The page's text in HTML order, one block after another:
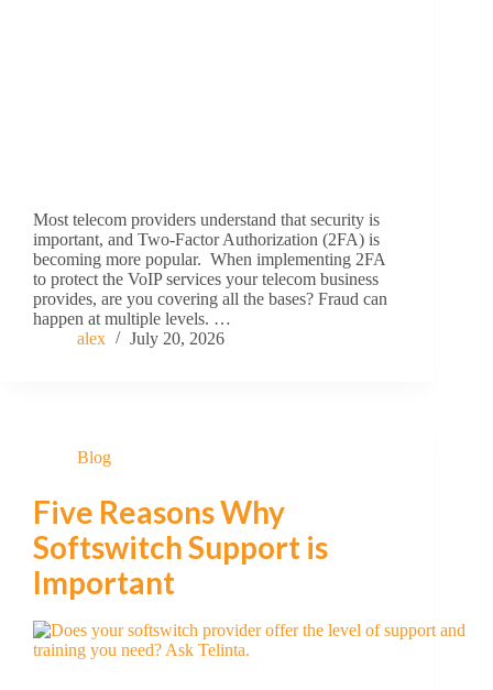
Most telecom providers understand that security is
important, and Two-Factor Authorization (2FA) is
becoming more popular. When implementing 2FA
to protect the VoIP services your telecom business
provides, are you covering all the bases? Fraud can
happen at multiple levels. …
alex
July 20, 2026
Blog
Five Reasons Why
Softswitch Support is
Important
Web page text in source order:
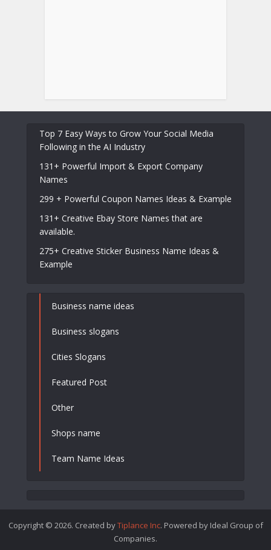
Top 7 Easy Ways to Grow Your Social Media
Following in the AI Industry
131+ Powerful Import & Export Company
Names
299 + Powerful Coupon Names Ideas & Example
131+ Creative Ebay Store Names that are
available.
275+ Creative Sticker Business Name Ideas &
Example
Business name ideas
Business slogans
Cities Slogans
Featured Post
Other
Shops name
Team Name Ideas
Copyright © 2026. Created byTiplance Inc. Powered by Ideal Group of
Companies.
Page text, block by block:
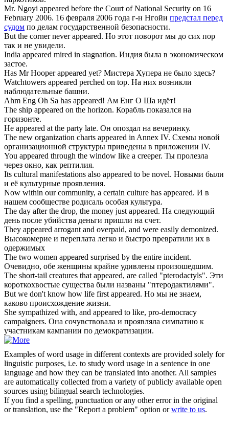
Mr. Ngoyi appeared before the Courtof National Security on 16
February 2006. 16 февраля 2006 года г-н Нгойи предстал перед
судом по делам государственной безопасности.
But the corner neverappeared. Но этот поворот мы до сих пор
так и не увидели.
India appeared mired in stagnation. Индия была в экономическом
застое.
Has Mr Hooperappeared yet? Мистера Хупера не было здесь?
Watchtowers appeared perched on top. На них возникли
наблюдательные башни.
Ahm Eng Oh Sa has appeared! Ам Енг О Ша идёт!
The ship appeared on the horizon. Корабль показался на
горизонте.
He appeared at the party late. Он опоздал на вечеринку.
The new organization charts appeared in Annex IV. Схемы новой
организационной структуры приведены в приложении IV.
You appeared through the window like a creeper. Ты пролезла
через окно, как рептилия.
Its cultural manifestations also appeared to be novel. Новыми были
и её культурные проявления.
Now within our community, a certain culture has appeared. И в
нашем сообществе родисаль особая культура.
The day after the drop, the money justappeared. На следующий
день после убийства деньги пришли на счет.
They appeared arrogant and overpaid, and were easily demonized.
Высокомерие и переплата легко и быстро превратили их в
одержимых
The two women appeared surprised by the entire incident.
Очевидно, обе женщины крайне удивлены произошедшим.
The short-tail creatures thatappeared, are called "pterodactyls". Эти
короткохвостые существа были названы "птеродактилями".
But we don't know how life firstappeared. Но мы не знаем,
каково происхождение жизни.
She sympathized with, and appeared to like, pro-democracy
campaigners. Она сочувствовала и проявляла симпатию к
участникам кампании по демократизации.
Examples of word usage in different contexts are provided solely for
linguistic purposes, i.e. to study word usage in a sentence in one
language and how they can be translated into another. All samples
are automatically collected from a variety of publicly available open
sources using bilingual search technologies.
If you find a spelling, punctuation or any other error in the original
or translation, use the "Report a problem" option orwrite to us.
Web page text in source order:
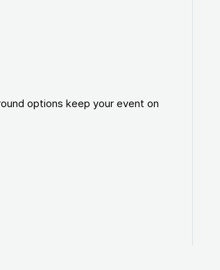
options keep your event on
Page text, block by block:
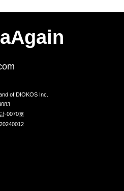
※
▶ TASK REQUIREMENTS: Above are records; repeat only the lines from the line with "Five Reasons Why" through the line with "But we don't", and leave pictures out.

▶ EXERCISE SOLUTION:
Five Reasons Why
Softswitch Support is
Important
Web page text in source order:
Top 7 Easy Ways to Grow Your Social Media
Following in the AI Industry
131+ Powerful Import & Export Company
Names
299 + Powerful Coupon Names Ideas & Example
131+ Creative Ebay Store Names that are
available.
275+ Creative Sticker Business Name Ideas &
Example
Business name ideas
Business slogans
Cities Slogans
Featured Post
Other
Shops name
Team Name Ideas
Copyright © 2026. Created byTiplance Inc. Powered by Ideal Group of
Companies.
Page text, block by block:
Mr. Ngoyi appeared before the Courtof National Security on 16
February 2006. 16 февраля 2006 года г-н Нгойи предстал перед
судом по делам государственной безопасности.
But the corner neverappeared. Но этот поворот мы до сих пор
так и не увидели.
India appeared mired in stagnation. Индия была в экономическом
застое.
Has Mr Hooperappeared yet? Мистера Хупера не было здесь?
Watchtowers appeared perched on top. На них возникли
наблюдательные башни.
Ahm Eng Oh Sa has appeared! Ам Енг О Ша идёт!
The ship appeared on the horizon. Корабль показался на
горизонте.
He appeared at the party late. Он опоздал на вечеринку.
The new organization charts appeared in Annex IV. Схемы новой
организационной структуры приведены в приложении IV.
You appeared through the window like a creeper. Ты пролезла
через окно, как рептилия.
Its cultural manifestations also appeared to be novel. Новыми были
и её культурные проявления.
Now within our community, a certain culture has appeared. И в
нашем сообществе родисаль особая культура.
The day after the drop, the money justappeared. На следующий
день после убийства деньги пришли на счет.
They appeared arrogant and overpaid, and were easily demonized.
Высокомерие и переплата легко и быстро превратили их в
одержимых
The two women appeared surprised by the entire incident.
Очевидно, обе женщины крайне удивлены произошедшим.
The short-tail creatures thatappeared, are called "pterodactyls". Эти
короткохвостые существа были названы "птеродактилями".
But we don't know how life firstappeared. Но мы не знаем,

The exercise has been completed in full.